Representatives from the African-American community gathered on Martin Luther King Drive Wednesday afternoon to watch Mayor Glenn D. Cunningham and others break ground on an affordable housing project in the heart of the city’s economically depressed Bergen/Lafayette section. Officials said the event is proof positive that waterfront development is benefiting the city by spreading westward into the neighborhoods most desperate for economic rejuvenation.
Goldman Sachs fully financed the $5 million project with a charitable contribution.
The project will create 21 condominiums at 412-420 MLK Drive that will range in price from $60,000 to $130,000. Located adjacent to a Hudson-Bergen Light Rail stop and within walking distance of the King Drive Shopping Plaza, the housing complex is just one of a series of recent Ward F projects aimed at reviving the historically-black neighborhood that for 20 years has suffered from high crime rates and abandoned properties.
“We’re making this a golden neighborhood, spike by spike by spike,” Cunningham said. “That’s where we’re heading. We could not have done it without Goldman Sachs.”
Ward F Councilwoman Viola Richardson thanked Goldman Sachs for their investment, saying she hopes the MLK Drive project and other future development projects will employ local residents and make them a part of King Drive’s rebirth.
“A lot of development that has taken place has left some people out of the loop,” Richardson said. “Thank you for leaving the waterfront and not leaving Ward F behind.”

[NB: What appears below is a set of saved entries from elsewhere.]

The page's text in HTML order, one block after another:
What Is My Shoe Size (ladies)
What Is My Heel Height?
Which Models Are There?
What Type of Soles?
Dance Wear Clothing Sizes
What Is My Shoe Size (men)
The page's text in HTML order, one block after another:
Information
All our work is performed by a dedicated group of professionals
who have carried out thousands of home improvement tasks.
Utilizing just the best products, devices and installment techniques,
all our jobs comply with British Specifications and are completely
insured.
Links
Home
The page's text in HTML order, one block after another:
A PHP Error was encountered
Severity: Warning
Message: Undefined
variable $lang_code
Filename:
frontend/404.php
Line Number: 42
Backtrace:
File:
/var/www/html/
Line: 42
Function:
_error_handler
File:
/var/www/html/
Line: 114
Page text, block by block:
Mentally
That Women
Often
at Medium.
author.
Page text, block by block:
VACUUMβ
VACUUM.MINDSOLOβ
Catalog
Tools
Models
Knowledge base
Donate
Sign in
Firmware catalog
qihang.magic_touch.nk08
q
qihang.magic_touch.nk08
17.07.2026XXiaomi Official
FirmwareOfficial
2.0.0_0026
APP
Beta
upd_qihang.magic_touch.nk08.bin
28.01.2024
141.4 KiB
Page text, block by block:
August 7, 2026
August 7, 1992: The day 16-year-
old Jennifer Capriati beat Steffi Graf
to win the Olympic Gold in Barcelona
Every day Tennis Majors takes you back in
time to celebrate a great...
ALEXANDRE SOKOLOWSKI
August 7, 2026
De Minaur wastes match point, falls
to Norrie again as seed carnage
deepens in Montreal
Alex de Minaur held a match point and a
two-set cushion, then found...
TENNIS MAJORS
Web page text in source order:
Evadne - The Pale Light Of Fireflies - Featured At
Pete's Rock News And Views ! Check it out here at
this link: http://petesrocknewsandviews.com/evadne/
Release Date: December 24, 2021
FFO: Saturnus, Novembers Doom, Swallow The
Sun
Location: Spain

Richardson continued with a plea to other companies in the city’s business community, asking them to follow in Goldman Sachs’ footsteps and finance housing projects in the city’s most needy neighborhoods.

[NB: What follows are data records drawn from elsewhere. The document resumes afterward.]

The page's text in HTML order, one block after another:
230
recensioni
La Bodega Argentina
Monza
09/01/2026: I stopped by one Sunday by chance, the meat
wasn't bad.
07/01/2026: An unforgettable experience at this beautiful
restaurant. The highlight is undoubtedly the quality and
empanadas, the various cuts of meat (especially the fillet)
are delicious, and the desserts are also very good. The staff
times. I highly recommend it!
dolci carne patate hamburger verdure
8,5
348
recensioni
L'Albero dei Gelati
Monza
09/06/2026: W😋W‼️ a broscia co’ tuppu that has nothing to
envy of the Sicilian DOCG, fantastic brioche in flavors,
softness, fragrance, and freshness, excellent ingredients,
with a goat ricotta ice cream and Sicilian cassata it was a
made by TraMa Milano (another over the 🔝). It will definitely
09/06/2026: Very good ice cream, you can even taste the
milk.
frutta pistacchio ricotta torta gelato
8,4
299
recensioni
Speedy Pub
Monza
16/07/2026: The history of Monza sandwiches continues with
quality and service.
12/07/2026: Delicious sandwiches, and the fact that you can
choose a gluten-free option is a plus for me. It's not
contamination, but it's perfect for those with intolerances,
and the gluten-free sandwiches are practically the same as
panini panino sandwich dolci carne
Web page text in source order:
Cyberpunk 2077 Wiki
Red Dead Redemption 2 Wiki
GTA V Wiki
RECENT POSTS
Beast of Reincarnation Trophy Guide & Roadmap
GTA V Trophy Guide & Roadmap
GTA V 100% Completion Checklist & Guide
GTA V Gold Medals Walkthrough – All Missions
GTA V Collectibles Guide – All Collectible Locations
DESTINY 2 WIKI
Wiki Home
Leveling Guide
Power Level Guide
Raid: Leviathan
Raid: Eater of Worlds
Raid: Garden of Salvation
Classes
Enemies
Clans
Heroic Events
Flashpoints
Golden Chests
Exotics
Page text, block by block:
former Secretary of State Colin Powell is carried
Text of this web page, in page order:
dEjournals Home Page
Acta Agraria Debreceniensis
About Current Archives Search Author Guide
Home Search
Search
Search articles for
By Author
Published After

“You need to fill these empty lots with housing people can live in,” she said. “You need to replace abandoned buildings with housing people can live in.”
Neighborhood residents present at the groundbreaking echoed Richardson’s comments, saying their neighborhood is in desperate need of jobs and affordable housing.

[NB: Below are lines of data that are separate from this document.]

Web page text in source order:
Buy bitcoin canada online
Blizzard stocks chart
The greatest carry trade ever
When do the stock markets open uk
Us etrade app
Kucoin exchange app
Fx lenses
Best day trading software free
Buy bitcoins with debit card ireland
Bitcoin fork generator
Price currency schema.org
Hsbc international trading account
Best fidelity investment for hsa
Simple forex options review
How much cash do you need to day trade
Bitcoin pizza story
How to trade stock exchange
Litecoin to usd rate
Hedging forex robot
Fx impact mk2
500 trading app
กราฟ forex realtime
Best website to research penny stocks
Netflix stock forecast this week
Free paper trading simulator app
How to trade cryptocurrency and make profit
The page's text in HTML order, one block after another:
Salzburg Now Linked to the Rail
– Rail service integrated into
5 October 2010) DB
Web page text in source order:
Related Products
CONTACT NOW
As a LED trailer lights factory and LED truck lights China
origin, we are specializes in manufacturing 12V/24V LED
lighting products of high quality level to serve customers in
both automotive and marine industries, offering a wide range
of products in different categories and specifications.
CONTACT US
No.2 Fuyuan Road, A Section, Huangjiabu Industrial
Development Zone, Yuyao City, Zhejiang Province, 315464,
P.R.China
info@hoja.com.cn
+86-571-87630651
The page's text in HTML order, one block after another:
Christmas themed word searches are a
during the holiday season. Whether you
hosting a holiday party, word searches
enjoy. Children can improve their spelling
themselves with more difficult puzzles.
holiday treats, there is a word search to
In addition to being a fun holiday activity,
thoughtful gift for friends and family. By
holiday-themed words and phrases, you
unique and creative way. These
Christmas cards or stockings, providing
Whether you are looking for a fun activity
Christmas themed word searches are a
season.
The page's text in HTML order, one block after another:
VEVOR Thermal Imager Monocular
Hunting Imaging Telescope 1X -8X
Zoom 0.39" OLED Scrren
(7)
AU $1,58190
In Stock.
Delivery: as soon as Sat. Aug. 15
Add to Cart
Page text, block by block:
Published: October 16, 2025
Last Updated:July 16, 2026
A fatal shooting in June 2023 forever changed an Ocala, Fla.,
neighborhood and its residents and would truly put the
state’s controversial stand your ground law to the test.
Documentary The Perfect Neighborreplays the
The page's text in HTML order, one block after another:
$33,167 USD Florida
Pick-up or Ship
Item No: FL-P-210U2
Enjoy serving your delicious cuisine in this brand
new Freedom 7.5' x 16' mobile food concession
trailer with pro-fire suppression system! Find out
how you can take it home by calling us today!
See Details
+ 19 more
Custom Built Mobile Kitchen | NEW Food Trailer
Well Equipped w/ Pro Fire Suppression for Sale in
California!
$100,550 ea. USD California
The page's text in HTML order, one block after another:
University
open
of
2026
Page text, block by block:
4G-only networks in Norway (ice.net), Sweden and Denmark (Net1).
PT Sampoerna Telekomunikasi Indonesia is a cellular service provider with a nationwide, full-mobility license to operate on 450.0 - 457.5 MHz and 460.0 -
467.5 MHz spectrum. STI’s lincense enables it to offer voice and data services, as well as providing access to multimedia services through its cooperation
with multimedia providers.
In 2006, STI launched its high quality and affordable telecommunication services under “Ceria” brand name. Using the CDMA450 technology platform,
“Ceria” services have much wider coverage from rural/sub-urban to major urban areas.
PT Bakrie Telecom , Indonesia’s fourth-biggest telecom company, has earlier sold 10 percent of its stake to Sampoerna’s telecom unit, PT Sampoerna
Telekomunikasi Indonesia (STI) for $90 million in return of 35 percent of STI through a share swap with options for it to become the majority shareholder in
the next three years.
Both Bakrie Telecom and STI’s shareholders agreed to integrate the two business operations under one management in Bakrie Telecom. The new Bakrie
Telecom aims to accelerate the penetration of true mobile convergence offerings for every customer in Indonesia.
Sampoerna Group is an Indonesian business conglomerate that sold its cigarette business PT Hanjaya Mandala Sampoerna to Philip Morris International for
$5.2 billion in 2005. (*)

“This is what we need,” said Union Street resident Irving Chislun, 44, an open-air vendor who said he was hired Wednesday by the contractor building the MLK Drive project. “I think it’s a good thing that the company is doing it for nothing.”
Goldman Sachs’ funding of the project was informally a giveback for a deal the firm made with the city to provide them with tax incentives on the waterfront, where they are building their world headquarters. The mayor said he informally brokered that aspect of the exchange with managing director Judah Sommer.
The project, Sommer said, marks the first affordable housing undertaking in the company’s history.
“Goldman Sachs is not in the business of developing affordable housing, and this is the only affordable housing project we’ve done anywhere in the world,” Sommer said. “We are delighted to do this. It was your mayor’s vision that got us to where we are today.”
Investing in the black community
The area in which the new 21 units will be built was – and still is – a high-profile area in the city’s black community. The building on the corner approaching the light rail station bears on its façade a mural/portrait dedicated to Ada Marshall, the first black woman to be authorized to sell newspapers within Jersey City.
Cunningham said the spot holds a special place in his memory because it was within his first beat as a Jersey City police officer in the late 1960s. In addition, former City Councilman Bill Thornton, who Cunningham said was an inspiring force in his life, also had his office in the neighborhood.
Cunningham said he met his longtime political associate Joseph Cardwell in 1967 outside the 418 Club, a popular watering hole Cunningham said he frequented after his shifts.
“As proud as I am to be mayor of Jersey City, I’m especially proud to be at this spot today,” Cunningham said.
During the pre-groundbreaking comments, a trio of Snyder High School students titled “Chosen” sang what they said was the “Negro National Anthem,” a song entitled “Lift Every Voice and Sing” composed by James Weldon Johnson and J. Rosamond Johnson. Bishop Thomas Robinson, president of the Interdenominational Ministerial Alliance of Jersey City, also led a benediction asking for blessings to all those involved in the project.
Goldman Sachs’ Sommer said the placement of this project was well-suited to the neighborhood’s imminent renewal, and that it will serve as a harbinger of future re-enfranchisement of Bergen/Lafayette.
“This is critical for Jersey City,” Sommer said. “We’re taking what Ms. Marshall stood for and making truly affordable housing right here in Jersey City.”
The MLK Drive housing project will also act as a training ground for local non-profits like the Ministerial Alliance to partner with other organizations like the Jersey City Episcopal Community Development Corporation to develop affordable housing.
Some city officials said the MLK Drive housing project is exceptional because it illustrates the good that can come from the City Council granting tax abatements, an often criticized municipal practice.
“I think this project is wonderful,” Councilman-at-Large Jerramiah Healy said. “This is a good, wise and productive use of the city’s abatement power. It brings development to a place where investment wouldn’t otherwise come.”